■ SUPPLIED MATERIAL ■
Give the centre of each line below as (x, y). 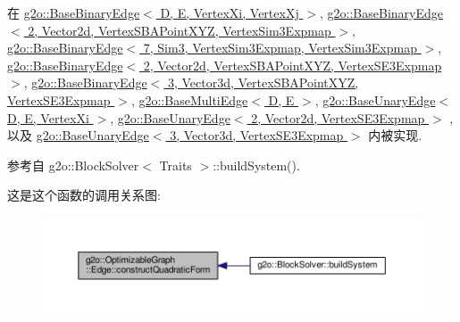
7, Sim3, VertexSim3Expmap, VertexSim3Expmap (280, 48)
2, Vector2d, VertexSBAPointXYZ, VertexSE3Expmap (293, 65)
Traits (176, 165)
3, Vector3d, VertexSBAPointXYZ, (263, 83)
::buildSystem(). (256, 165)
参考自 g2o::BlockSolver (73, 165)
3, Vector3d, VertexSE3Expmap (257, 135)
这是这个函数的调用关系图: (84, 195)
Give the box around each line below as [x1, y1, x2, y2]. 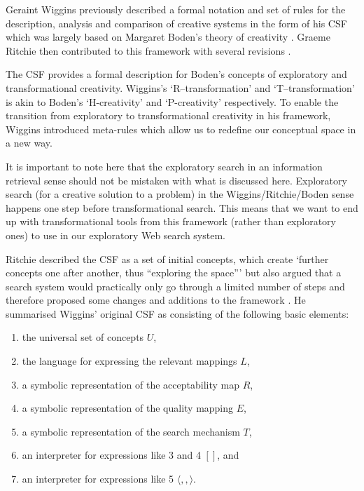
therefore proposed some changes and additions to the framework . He [6, 292, 306, 307]
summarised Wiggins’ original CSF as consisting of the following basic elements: [6, 306, 349, 321]
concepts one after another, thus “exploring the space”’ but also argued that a [6, 265, 342, 280]
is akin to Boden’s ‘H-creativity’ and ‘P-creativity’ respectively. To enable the [6, 94, 339, 109]
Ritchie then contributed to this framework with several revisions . [6, 43, 291, 58]
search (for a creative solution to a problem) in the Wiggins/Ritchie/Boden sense [6, 187, 354, 201]
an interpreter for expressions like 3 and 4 [22, 448, 201, 462]
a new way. [6, 135, 52, 150]
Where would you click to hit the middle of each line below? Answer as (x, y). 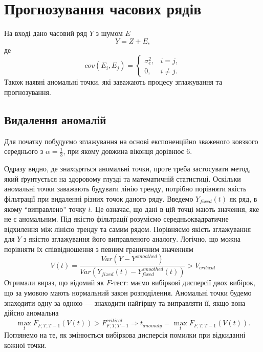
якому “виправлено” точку (45, 209)
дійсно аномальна (31, 313)
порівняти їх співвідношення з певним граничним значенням (99, 249)
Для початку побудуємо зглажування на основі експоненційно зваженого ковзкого (131, 141)
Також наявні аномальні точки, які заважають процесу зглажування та (113, 82)
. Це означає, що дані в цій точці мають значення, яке (175, 209)
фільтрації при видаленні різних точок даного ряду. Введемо (99, 198)
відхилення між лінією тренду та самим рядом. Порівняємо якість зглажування (128, 229)
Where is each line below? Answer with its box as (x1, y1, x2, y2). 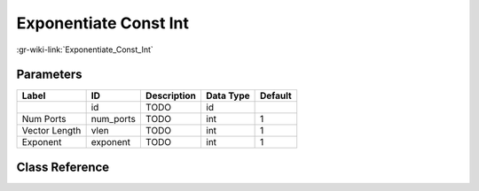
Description (145, 89, 197, 102)
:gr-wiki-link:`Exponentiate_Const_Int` (16, 44, 154, 55)
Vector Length (21, 125, 82, 137)
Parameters (16, 67, 82, 82)
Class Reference (16, 159, 110, 174)
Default (260, 89, 292, 102)
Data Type (205, 89, 250, 102)
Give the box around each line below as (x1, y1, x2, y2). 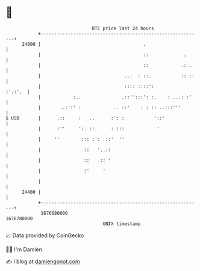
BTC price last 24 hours (92, 25, 154, 31)
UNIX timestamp (102, 220, 141, 227)
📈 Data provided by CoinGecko (5, 232, 84, 239)
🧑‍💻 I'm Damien (5, 246, 43, 253)
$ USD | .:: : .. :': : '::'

■ PROBLEM TO SOLVE ■
All that is wanted is an exact copy of the lines from the line holding "BTC price last 24 hours (92, 25, 154, 31)" through the end of the material above, including both.

■ FINISHED EXERCISE ■
BTC price last 24 hours (92, 25, 154, 31)
UNIX timestamp (102, 220, 141, 227)
📈 Data provided by CoinGecko (5, 232, 84, 239)
🧑‍💻 I'm Damien (5, 246, 43, 253)
$ USD | .:: : .. :': : '::'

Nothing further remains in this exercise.